_What is being asked:_ Find the line with "lecke / On birinci ders (121, 93)" in the entries below. Repeat it, every following line, and the line with "Africa and you", exactly and with nothing added.
· · · · · · ·
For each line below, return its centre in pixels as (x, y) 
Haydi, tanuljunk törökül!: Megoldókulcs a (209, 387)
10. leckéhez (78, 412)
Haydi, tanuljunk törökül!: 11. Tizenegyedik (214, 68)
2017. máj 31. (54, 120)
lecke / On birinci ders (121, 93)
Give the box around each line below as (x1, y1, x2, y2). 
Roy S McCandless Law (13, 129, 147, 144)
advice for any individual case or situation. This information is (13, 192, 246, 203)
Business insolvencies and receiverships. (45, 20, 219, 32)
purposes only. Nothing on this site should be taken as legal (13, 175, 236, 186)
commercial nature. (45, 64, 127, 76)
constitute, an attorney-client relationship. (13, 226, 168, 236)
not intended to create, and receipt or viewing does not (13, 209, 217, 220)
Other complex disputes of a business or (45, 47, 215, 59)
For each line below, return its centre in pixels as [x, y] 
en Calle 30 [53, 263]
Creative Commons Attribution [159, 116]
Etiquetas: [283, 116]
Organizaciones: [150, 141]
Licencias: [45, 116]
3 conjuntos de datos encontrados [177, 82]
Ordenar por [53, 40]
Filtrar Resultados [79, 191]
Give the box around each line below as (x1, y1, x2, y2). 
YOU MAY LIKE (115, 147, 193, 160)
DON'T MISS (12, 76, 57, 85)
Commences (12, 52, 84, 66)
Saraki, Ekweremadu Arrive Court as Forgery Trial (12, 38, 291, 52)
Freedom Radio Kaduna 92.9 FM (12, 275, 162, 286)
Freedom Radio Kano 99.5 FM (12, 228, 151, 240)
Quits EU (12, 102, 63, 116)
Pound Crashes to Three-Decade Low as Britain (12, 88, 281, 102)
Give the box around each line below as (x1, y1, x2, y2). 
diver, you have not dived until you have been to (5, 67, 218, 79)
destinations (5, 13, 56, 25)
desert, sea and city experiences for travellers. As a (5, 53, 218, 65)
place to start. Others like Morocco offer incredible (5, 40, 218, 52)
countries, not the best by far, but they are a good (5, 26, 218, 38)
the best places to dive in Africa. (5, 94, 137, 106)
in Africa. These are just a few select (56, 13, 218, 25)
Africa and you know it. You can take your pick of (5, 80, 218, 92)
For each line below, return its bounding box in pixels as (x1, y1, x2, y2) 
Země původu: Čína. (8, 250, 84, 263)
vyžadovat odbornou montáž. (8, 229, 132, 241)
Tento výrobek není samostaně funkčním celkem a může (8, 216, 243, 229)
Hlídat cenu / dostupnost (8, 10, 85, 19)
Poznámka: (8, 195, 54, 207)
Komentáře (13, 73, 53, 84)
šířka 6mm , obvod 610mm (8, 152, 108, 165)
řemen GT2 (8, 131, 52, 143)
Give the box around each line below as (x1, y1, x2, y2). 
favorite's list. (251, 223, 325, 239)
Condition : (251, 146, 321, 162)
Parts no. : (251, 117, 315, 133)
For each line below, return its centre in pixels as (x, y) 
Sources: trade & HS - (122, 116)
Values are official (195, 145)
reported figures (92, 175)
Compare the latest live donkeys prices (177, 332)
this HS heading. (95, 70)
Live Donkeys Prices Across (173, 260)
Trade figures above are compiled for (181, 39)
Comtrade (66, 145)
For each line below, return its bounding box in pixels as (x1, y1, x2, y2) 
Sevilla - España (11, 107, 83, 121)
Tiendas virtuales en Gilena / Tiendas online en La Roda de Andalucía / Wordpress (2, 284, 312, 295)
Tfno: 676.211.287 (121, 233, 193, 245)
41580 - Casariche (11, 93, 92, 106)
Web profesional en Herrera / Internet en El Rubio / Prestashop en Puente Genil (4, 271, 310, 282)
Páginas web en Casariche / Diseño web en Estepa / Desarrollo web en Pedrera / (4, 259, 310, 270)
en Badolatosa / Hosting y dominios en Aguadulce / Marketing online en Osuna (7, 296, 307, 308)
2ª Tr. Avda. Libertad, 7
· · · · · · ·
_Answer to this problem:_
lecke / On birinci ders (121, 93)
Give the box around each line below as (x1, y1, x2, y2). 
Roy S McCandless Law (13, 129, 147, 144)
advice for any individual case or situation. This information is (13, 192, 246, 203)
Business insolvencies and receiverships. (45, 20, 219, 32)
purposes only. Nothing on this site should be taken as legal (13, 175, 236, 186)
commercial nature. (45, 64, 127, 76)
constitute, an attorney-client relationship. (13, 226, 168, 236)
not intended to create, and receipt or viewing does not (13, 209, 217, 220)
Other complex disputes of a business or (45, 47, 215, 59)
For each line below, return its centre in pixels as [x, y] 
en Calle 30 [53, 263]
Creative Commons Attribution [159, 116]
Etiquetas: [283, 116]
Organizaciones: [150, 141]
Licencias: [45, 116]
3 conjuntos de datos encontrados [177, 82]
Ordenar por [53, 40]
Filtrar Resultados [79, 191]
Give the box around each line below as (x1, y1, x2, y2). 
YOU MAY LIKE (115, 147, 193, 160)
DON'T MISS (12, 76, 57, 85)
Commences (12, 52, 84, 66)
Saraki, Ekweremadu Arrive Court as Forgery Trial (12, 38, 291, 52)
Freedom Radio Kaduna 92.9 FM (12, 275, 162, 286)
Freedom Radio Kano 99.5 FM (12, 228, 151, 240)
Quits EU (12, 102, 63, 116)
Pound Crashes to Three-Decade Low as Britain (12, 88, 281, 102)
Give the box around each line below as (x1, y1, x2, y2). 
diver, you have not dived until you have been to (5, 67, 218, 79)
destinations (5, 13, 56, 25)
desert, sea and city experiences for travellers. As a (5, 53, 218, 65)
place to start. Others like Morocco offer incredible (5, 40, 218, 52)
countries, not the best by far, but they are a good (5, 26, 218, 38)
the best places to dive in Africa. (5, 94, 137, 106)
in Africa. These are just a few select (56, 13, 218, 25)
Africa and you know it. You can take your pick of (5, 80, 218, 92)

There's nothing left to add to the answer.